MATERIAL SUPPLIED section start
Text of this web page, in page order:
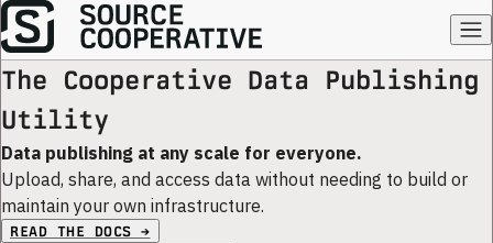
The Cooperative Data Publishing
Utility
Data publishing at any scale for everyone.
Upload, share, and access data without needing to build or
maintain your own infrastructure.
READ THE DOCS →
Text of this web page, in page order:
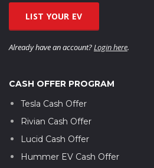
LIST YOUR EV
Already have an account?Login here.
CASH OFFER PROGRAM
Tesla Cash Offer
Rivian Cash Offer
Lucid Cash Offer
Hummer EV Cash Offer
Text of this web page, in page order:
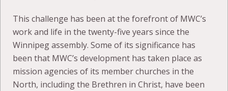
This challenge has been at the forefront of MWC’s
work and life in the twenty-five years since the
Winnipeg assembly. Some of its significance has
been that MWC’s development has taken place as
mission agencies of its member churches in the
North, including the Brethren in Christ, have been
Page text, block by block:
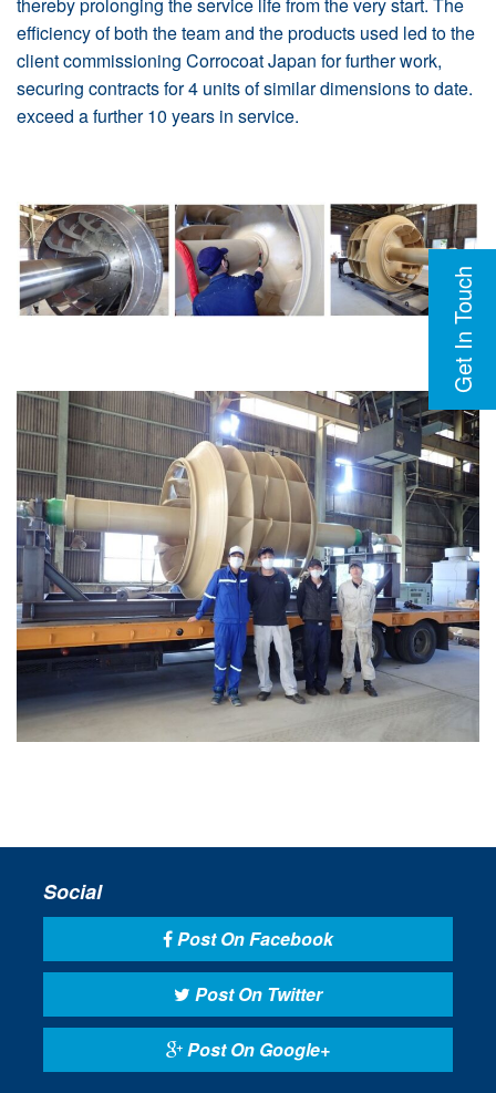
Get In Touch
efficiency of both the team and the products used led to the
client commissioning Corrocoat Japan for further work,
securing contracts for 4 units of similar dimensions to date.
exceed a further 10 years in service.
Social
Post On Facebook
Post On Twitter
Post On Google+
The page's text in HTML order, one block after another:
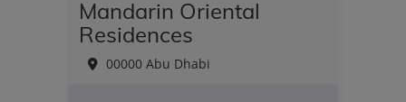
Mandarin Oriental
Residences
00000 Abu Dhabi
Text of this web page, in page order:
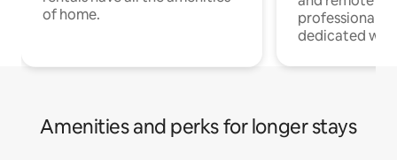
of home.
professionals
dedicated
Amenities and perks for longer stays
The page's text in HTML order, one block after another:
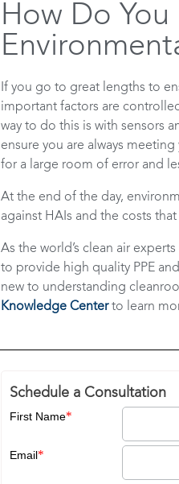
How Do You
If you go to great lengths to
important factors are
way to do this is with sensors
ensure you are always
for a large room of error and
At the end of the day,
against HAIs and the costs
As the world’s clean air
to provide high quality PPE
new to understanding
Knowledge Centerto learn
Schedule a Consultation
First Name*
Email*
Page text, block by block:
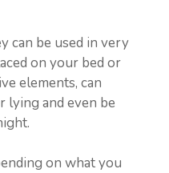
can be used in very
on your bed or
elements, can
and even be
on what you
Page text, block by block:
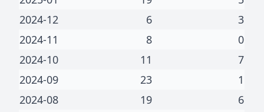
2024-12
6
3
2024-11
8
0
2024-10
11
7
2024-09
23
1
2024-08
19
6
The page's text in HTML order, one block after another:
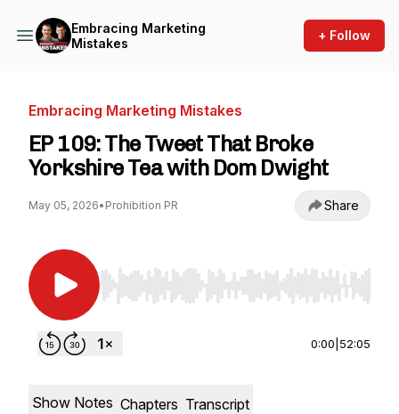
Embracing Marketing
Mistakes
+ Follow
Embracing Marketing Mistakes
EP 109: The Tweet That Broke
Yorkshire Tea with Dom Dwight
May 05, 2026• Prohibition PR Share
Use Left/Right to seek, Home/End to jump to
0:00 52:05
Show Notes Chapters Transcript
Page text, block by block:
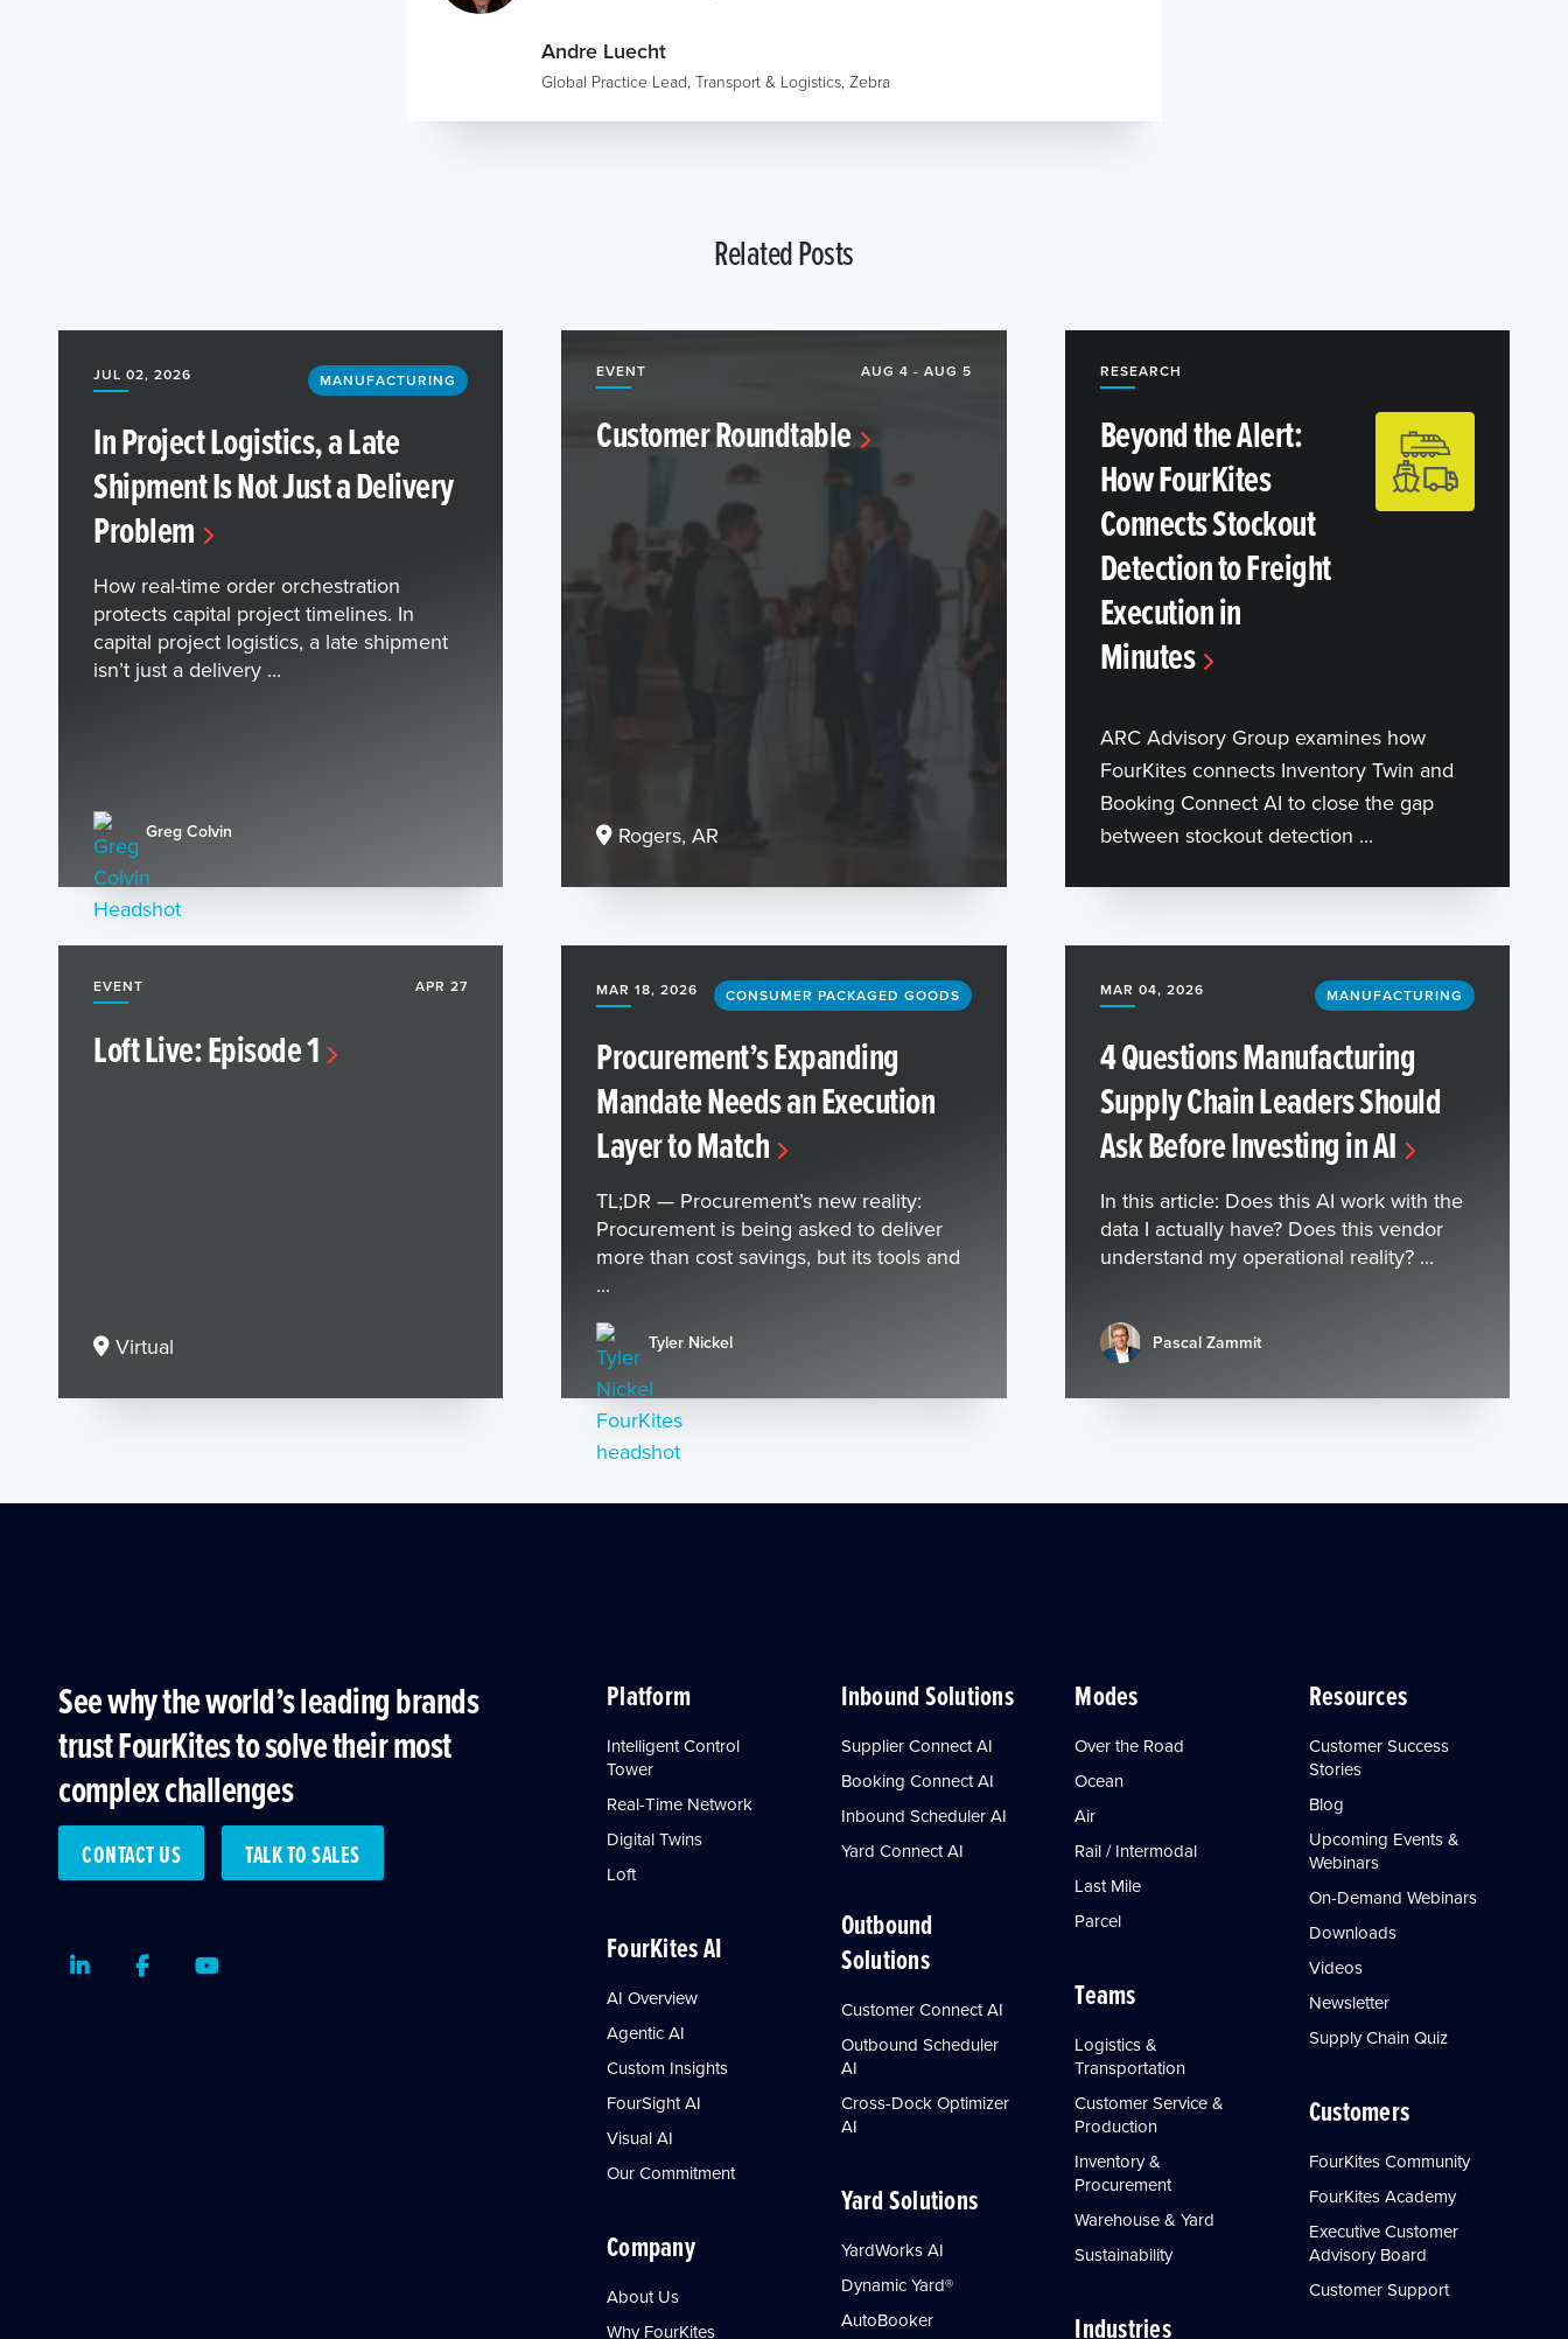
MATERIAL SUPPLIED section end
WHAT NEEDS TO BE DONE. Word for word, quote the full listing, omitting every picture.

ANSWER SECTION.
Text of this web page, in page order:
The Cooperative Data Publishing
Utility
Data publishing at any scale for everyone.
Upload, share, and access data without needing to build or
maintain your own infrastructure.
READ THE DOCS →
Text of this web page, in page order:
LIST YOUR EV
Already have an account?Login here.
CASH OFFER PROGRAM
Tesla Cash Offer
Rivian Cash Offer
Lucid Cash Offer
Hummer EV Cash Offer
Text of this web page, in page order:
This challenge has been at the forefront of MWC’s
work and life in the twenty-five years since the
Winnipeg assembly. Some of its significance has
been that MWC’s development has taken place as
mission agencies of its member churches in the
North, including the Brethren in Christ, have been
Page text, block by block:
Get In Touch
efficiency of both the team and the products used led to the
client commissioning Corrocoat Japan for further work,
securing contracts for 4 units of similar dimensions to date.
exceed a further 10 years in service.
Social
Post On Facebook
Post On Twitter
Post On Google+
The page's text in HTML order, one block after another:
Mandarin Oriental
Residences
00000 Abu Dhabi
Text of this web page, in page order:
of home.
professionals
dedicated
Amenities and perks for longer stays
The page's text in HTML order, one block after another:
How Do You
If you go to great lengths to
important factors are
way to do this is with sensors
ensure you are always
for a large room of error and
At the end of the day,
against HAIs and the costs
As the world’s clean air
to provide high quality PPE
new to understanding
Knowledge Centerto learn
Schedule a Consultation
First Name*
Email*
Page text, block by block:
can be used in very
on your bed or
elements, can
and even be
on what you
Page text, block by block:
2024-12
6
3
2024-11
8
0
2024-10
11
7
2024-09
23
1
2024-08
19
6
The page's text in HTML order, one block after another:
Embracing Marketing
Mistakes
+ Follow
Embracing Marketing Mistakes
EP 109: The Tweet That Broke
Yorkshire Tea with Dom Dwight
May 05, 2026• Prohibition PR Share
Use Left/Right to seek, Home/End to jump to
0:00 52:05
Show Notes Chapters Transcript
Page text, block by block:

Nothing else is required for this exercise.